Your goal. Using the data below, output a verbatim copy of the lines between the one holding "Melospiza lincolnii" and the one holding "tell the disease by the color", inclusive, without any pictures.

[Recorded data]
##########

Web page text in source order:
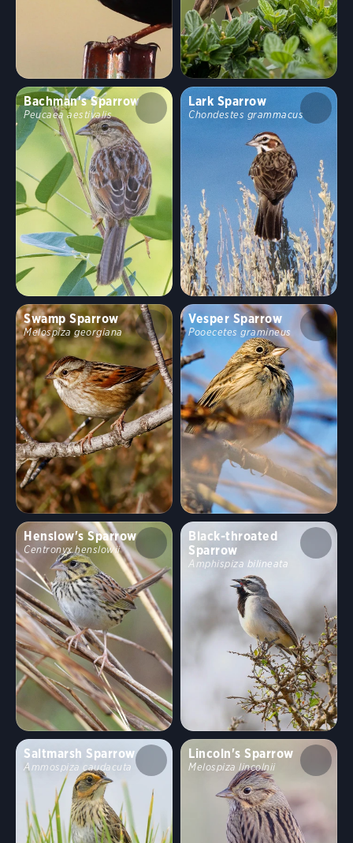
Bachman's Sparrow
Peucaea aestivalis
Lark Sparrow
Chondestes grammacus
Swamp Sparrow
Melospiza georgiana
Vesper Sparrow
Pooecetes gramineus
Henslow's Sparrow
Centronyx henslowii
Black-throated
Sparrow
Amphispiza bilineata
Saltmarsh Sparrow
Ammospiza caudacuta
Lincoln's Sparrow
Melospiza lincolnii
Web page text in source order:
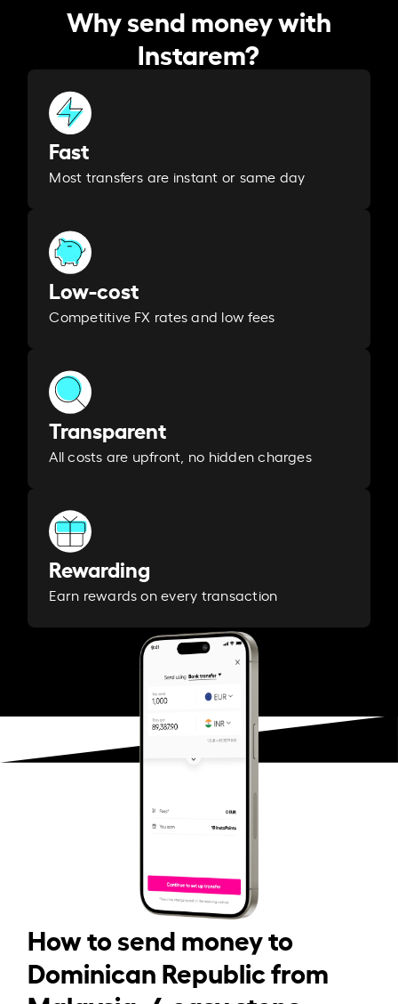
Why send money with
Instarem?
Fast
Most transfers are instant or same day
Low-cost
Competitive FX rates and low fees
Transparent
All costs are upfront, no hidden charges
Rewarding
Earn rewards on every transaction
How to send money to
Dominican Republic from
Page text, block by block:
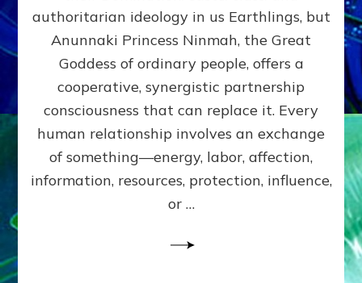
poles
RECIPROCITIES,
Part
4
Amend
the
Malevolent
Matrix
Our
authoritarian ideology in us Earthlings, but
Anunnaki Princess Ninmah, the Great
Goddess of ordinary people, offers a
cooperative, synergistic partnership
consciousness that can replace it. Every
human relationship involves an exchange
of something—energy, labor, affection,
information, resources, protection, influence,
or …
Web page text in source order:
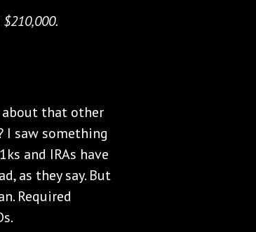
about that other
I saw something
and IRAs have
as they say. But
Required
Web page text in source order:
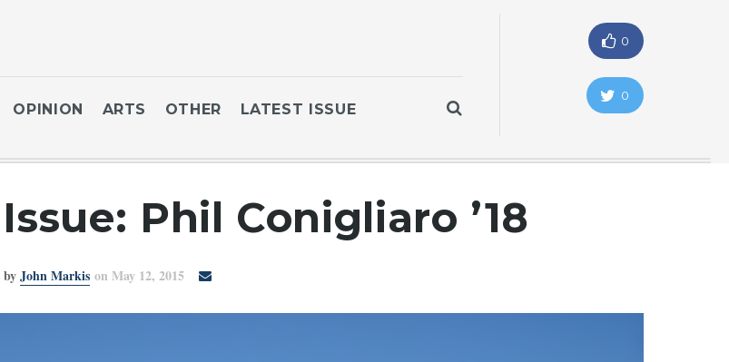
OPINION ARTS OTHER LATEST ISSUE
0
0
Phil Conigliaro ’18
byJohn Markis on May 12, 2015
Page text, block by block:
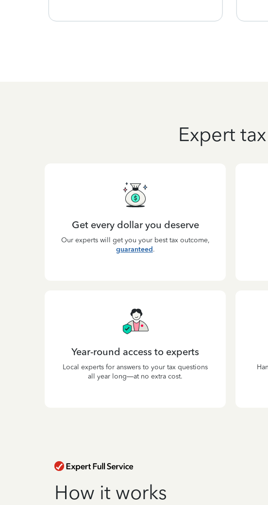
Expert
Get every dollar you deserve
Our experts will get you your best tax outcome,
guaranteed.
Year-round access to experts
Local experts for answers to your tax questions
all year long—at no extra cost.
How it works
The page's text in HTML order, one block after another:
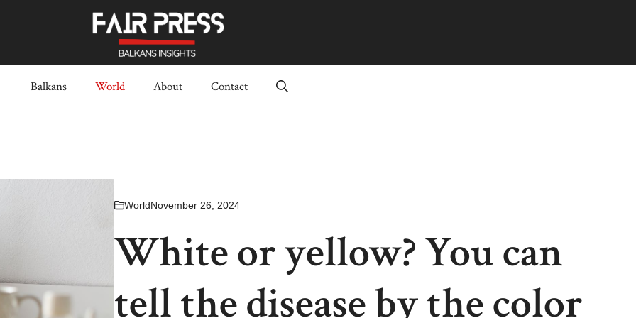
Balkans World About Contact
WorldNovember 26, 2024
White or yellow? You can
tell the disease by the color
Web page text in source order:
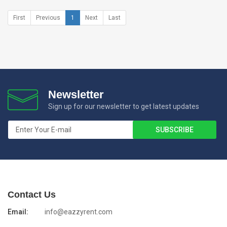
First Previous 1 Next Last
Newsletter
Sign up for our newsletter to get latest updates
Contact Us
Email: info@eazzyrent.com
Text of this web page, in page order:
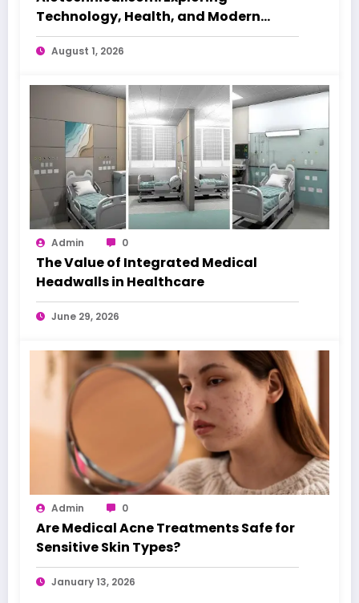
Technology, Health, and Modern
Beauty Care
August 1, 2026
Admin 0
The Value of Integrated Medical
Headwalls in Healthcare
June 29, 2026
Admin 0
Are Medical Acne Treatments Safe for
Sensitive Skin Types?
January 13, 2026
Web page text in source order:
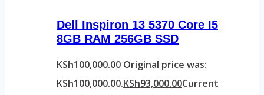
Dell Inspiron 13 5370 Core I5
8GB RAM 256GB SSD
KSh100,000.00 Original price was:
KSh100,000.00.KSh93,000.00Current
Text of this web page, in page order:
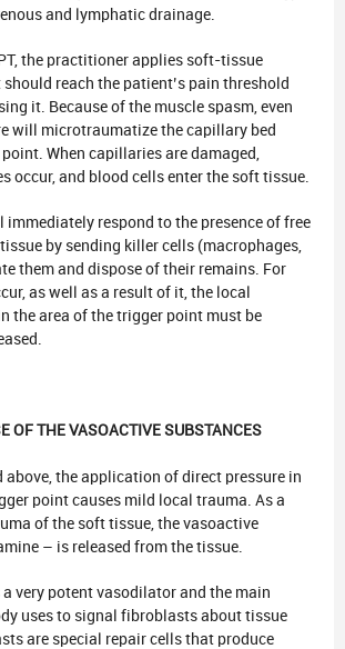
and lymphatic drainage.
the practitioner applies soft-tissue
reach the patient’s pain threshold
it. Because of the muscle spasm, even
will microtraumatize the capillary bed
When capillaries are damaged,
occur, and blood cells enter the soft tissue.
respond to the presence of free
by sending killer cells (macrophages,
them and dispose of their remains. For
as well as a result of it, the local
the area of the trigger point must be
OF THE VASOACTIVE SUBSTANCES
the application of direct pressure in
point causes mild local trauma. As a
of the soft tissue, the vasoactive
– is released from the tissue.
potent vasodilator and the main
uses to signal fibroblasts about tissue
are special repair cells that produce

##########

Response to the task.
Melospiza lincolnii
Web page text in source order:
Why send money with
Instarem?
Fast
Most transfers are instant or same day
Low-cost
Competitive FX rates and low fees
Transparent
All costs are upfront, no hidden charges
Rewarding
Earn rewards on every transaction
How to send money to
Dominican Republic from
Page text, block by block:
poles
RECIPROCITIES,
Part
4
Amend
the
Malevolent
Matrix
Our
authoritarian ideology in us Earthlings, but
Anunnaki Princess Ninmah, the Great
Goddess of ordinary people, offers a
cooperative, synergistic partnership
consciousness that can replace it. Every
human relationship involves an exchange
of something—energy, labor, affection,
information, resources, protection, influence,
or …
Web page text in source order:
about that other
I saw something
and IRAs have
as they say. But
Required
Web page text in source order:
OPINION ARTS OTHER LATEST ISSUE
0
0
Phil Conigliaro ’18
byJohn Markis on May 12, 2015
Page text, block by block:
Expert
Get every dollar you deserve
Our experts will get you your best tax outcome,
guaranteed.
Year-round access to experts
Local experts for answers to your tax questions
all year long—at no extra cost.
How it works
The page's text in HTML order, one block after another:
Balkans World About Contact
WorldNovember 26, 2024
White or yellow? You can
tell the disease by the color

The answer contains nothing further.